Babyak, M., Blumenthal, J. A., Herman, S., Khatri, P., Doraiswamy, M., Moore, K., ... & Krishnan, K. R. (2000). Exercise treatment for major depression: Maintenance of therapeutic benefit at 10 months. Psychosomatic Medicine, 62(5), 633–638. The 10-month follow-up of the Blumenthal study, establishing the most significant finding: exercise-only participants had significantly lower relapse rates than antidepressant-only participants. The source of the claim that exercise is superior to antidepressants on relapse prevention. Short paper; the clinical implications are clearly stated.
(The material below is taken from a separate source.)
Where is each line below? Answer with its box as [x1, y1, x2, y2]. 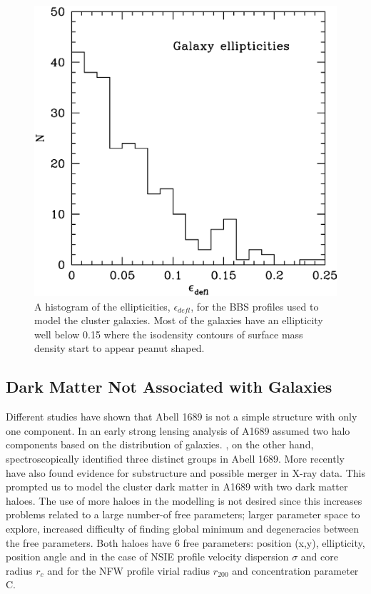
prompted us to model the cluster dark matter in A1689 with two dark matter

Holt-Lunstad, J., Smith, T. B., & Layton, J. B. (2010). Social relationships and mortality risk: A meta-analytic review. PLOS Medicine, 7(7), e1000316. The 148-study meta-analysis establishing that adequate social relationships are associated with a 50% increase in likelihood of survival — and that social isolation constitutes a mortality risk equivalent to smoking 15 cigarettes per day. One of the most cited papers in health psychology. Open access; directly readable.
Epel, E. S., Blackburn, E. H., Lin, J., Dhabhar, F. S., Puterman, E., Karan, L., & Whooley, M. A. (2004). Accelerated telomere shortening in response to life stress. Proceedings of the National Academy of Sciences, 101(49), 17312–17315. The study demonstrating that chronic psychological stress — specifically caregiving stress — is associated with shorter telomere length and lower telomerase activity, representing accelerated cellular aging of approximately 10 years in highest-stress caregivers. The paper that brought telomere biology into health psychology.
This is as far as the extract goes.